Leave every image out, and return the rest of the data word for word.

═════ EXTRACTED INFORMATION

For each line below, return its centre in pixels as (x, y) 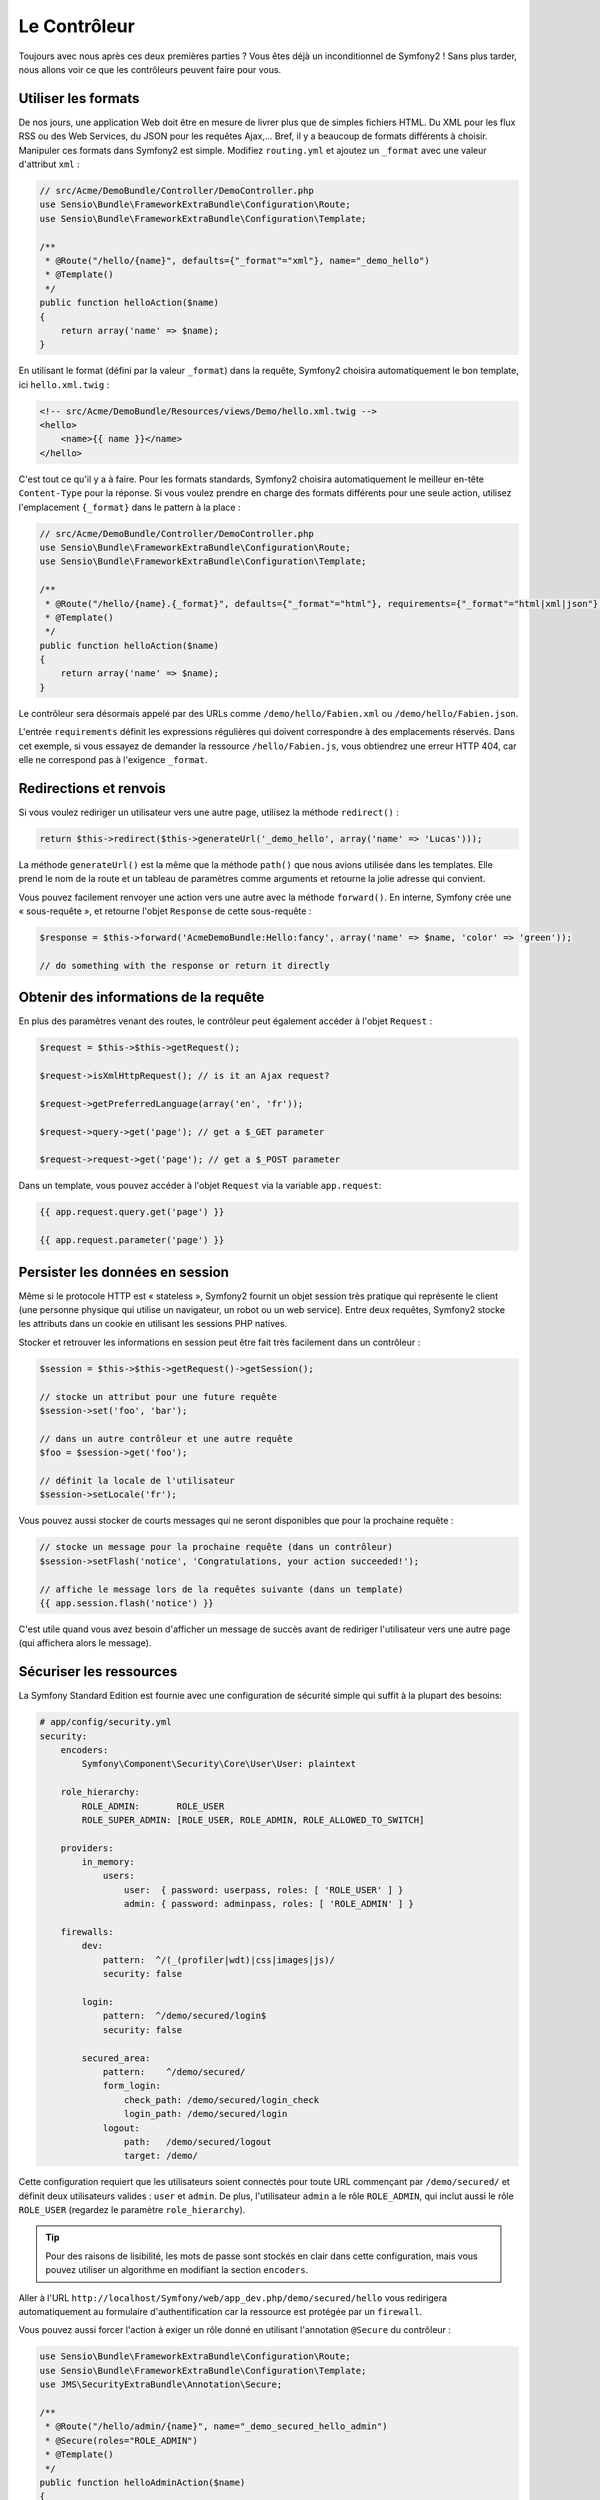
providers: (87, 1848)
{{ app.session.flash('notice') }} (126, 1603)
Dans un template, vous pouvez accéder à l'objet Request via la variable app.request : (200, 1186)
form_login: (132, 2086)
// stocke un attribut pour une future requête (158, 1396)
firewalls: (87, 1932)
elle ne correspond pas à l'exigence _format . (113, 760)
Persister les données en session (124, 1271)

══════════

OUTPUT BELOW:
For each line below, return its centre in pixels as (x, y) 
providers: (87, 1848)
{{ app.session.flash('notice') }} (126, 1603)
Dans un template, vous pouvez accéder à l'objet Request via la variable app.request : (200, 1186)
form_login: (132, 2086)
// stocke un attribut pour une future requête (158, 1396)
firewalls: (87, 1932)
elle ne correspond pas à l'exigence _format . (113, 760)
Persister les données en session (124, 1271)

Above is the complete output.